Kebijakan penangkapan ikan terukur membuat nelayan tersungkur
Sore itu, sebuah kapal nelayan KM Lautan Samudera 8 berbobot 258 gross ton (GT) susah payah memperbaiki posisi bersandarnya di Pelabuhan Muara Angke, Jakarta Utara. Terlalu banyak kapal yang hendak bersandar, memasuki pelabuhan.
Jumlahnya mencapai ratusan kapal bertonase 100 GT ke atas. Kapal-kapal itu memasuki pelabuhan karena “frustasi” melaut berhari-hari, namun hasil tangkapan sangat sedikit. Tak sebanding dengan ongkos yang telah dikeluarkan.
“Tarik! Majuin dikit! Tali lepasin, biar enggak nyangkut!” ujar seorang pria bertelanjang dada, memberikan aba-aba merapikan posisi kapal untuk memberi ruang kapal lain yang hendak bersandar, Rabu (3/5).
Apes nelayan karena kebijakan
Salah seorang awak kapal KM Lautan Samudera 8, Selamet Riyadi, 40 tahun, mengaku sangat ingin pulang ke kampung halamannya di Purwokerto, Jawa Tengah. Sudah berbulan-bulan ia tinggal di Muara Angke, tetapi tak mengantongi cukup uang lantaran kapal tempat ia mencari nafkah kerap tak melaut. Kapal itu mengalami kerusakan mesin atau takut kena sanksi Kementerian Kelautan dan Perikanan (KKP).
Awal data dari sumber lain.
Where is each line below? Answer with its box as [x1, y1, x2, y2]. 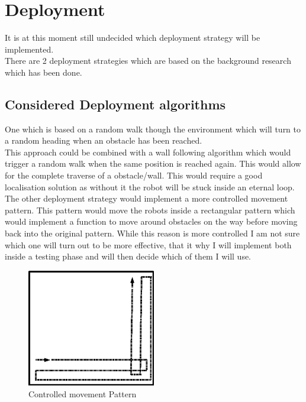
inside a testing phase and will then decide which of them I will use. [5, 250, 252, 262]
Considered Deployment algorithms [5, 95, 226, 113]
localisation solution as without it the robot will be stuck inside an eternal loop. [5, 180, 295, 193]
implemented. [5, 43, 54, 55]
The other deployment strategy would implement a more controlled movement [5, 192, 288, 205]
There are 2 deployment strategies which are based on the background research [5, 54, 291, 67]
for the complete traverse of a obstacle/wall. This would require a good [5, 169, 263, 181]
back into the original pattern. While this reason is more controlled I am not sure [5, 227, 300, 239]
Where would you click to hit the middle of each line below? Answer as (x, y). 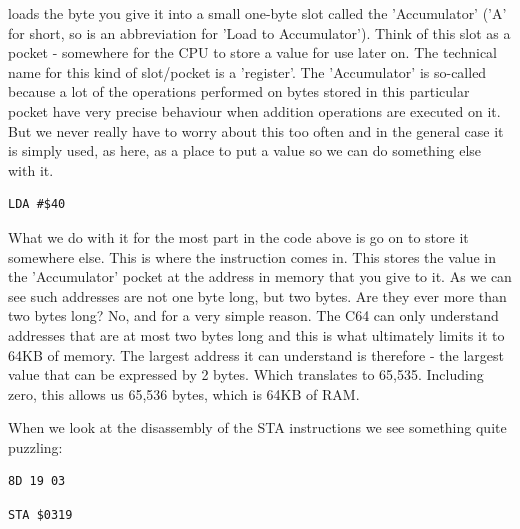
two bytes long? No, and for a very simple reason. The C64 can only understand (253, 315)
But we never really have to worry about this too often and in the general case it (256, 130)
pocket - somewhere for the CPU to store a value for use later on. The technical (252, 52)
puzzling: (35, 446)
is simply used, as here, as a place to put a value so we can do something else (245, 150)
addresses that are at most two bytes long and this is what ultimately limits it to (256, 334)
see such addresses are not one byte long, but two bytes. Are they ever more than (257, 295)
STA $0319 (40, 515)
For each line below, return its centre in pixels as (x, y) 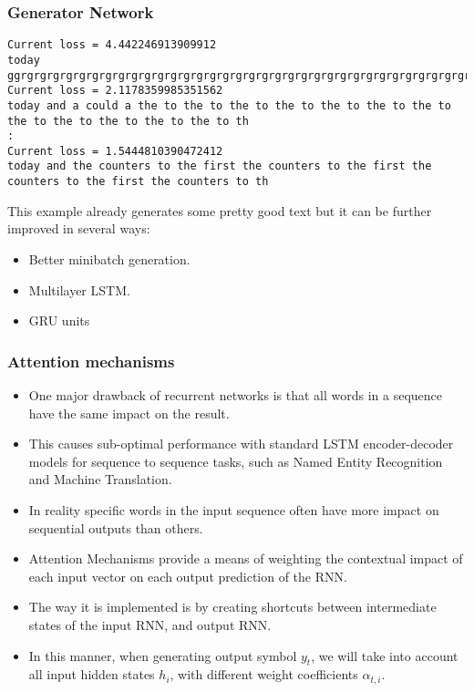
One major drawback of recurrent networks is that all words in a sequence (236, 394)
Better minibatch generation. (109, 258)
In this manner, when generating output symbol (163, 655)
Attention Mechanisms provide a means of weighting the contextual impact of (246, 558)
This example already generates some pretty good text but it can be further (220, 210)
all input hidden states (92, 674)
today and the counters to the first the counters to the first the (220, 166)
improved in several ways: (79, 228)
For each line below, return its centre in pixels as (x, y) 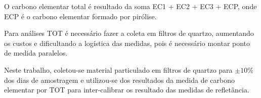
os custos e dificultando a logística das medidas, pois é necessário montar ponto (127, 43)
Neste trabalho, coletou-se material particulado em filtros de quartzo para (118, 69)
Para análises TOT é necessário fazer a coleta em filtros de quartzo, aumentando (129, 33)
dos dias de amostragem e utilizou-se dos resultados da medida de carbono (120, 80)
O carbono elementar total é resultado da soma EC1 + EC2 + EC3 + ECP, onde (130, 6)
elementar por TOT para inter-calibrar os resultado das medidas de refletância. (127, 90)
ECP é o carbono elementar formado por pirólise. (80, 16)
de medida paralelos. (36, 53)
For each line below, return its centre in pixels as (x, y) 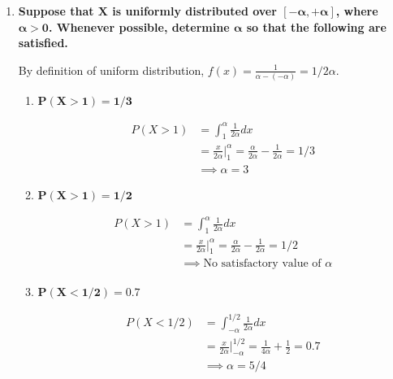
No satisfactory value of (262, 264)
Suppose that (56, 11)
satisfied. (43, 43)
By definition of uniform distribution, (111, 70)
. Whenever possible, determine (139, 26)
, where (357, 11)
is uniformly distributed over (194, 11)
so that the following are (316, 26)
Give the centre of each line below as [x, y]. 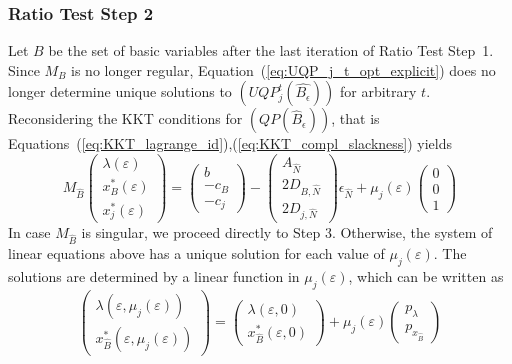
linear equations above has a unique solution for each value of [196, 253]
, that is [355, 118]
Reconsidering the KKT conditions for [125, 118]
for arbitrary [378, 91]
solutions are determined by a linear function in [154, 275]
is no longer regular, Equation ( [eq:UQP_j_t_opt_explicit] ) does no [283, 69]
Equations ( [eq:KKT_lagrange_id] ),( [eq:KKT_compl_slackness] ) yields [230, 143]
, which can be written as [426, 275]

“Selain itu, ikan di laut lagi sedikit. Jadi tombok terus,” ucap Riyadi kepada Alinea.id, Rabu (3/5).
Karena kapal terlalu lama bersandar, ia mengaku sempat telantar di Muara Angke. Kapal pun perlu menghitung cermat hasil kemungkinan tangkapan di daerah yang hendak dituju. Sebab, zonasi tangkapan ikan di laut Jawa dan Sumatera tidak bisa leluasa dijaring.
“Tekong (juragan) juga mau untung. Jadi ongkos sama hasil tangkapan perlu dilihat,” katanya.
Riyadi mengatakan, ia pun sempat tak mendapat uang sepeser pun karena kapal tempat ia bernaung terkena sanksi administratif yang besar, hingga miliaran rupiah. Uang denda itu harus ditanggung seluruh awak.
“Saya harus utang ke sana ke mari, buat menyambung hidup di sini,” ujarnya.
Seorang awak kapal lainnya, Harun, 32 tahun, juga senasib dengan Riyadi. Sejak awal 2023, katanya, banyak kapal di Muara Angke yang tak melaut lantaran kena masalah administrasi dan hasil tangkapan yang minim.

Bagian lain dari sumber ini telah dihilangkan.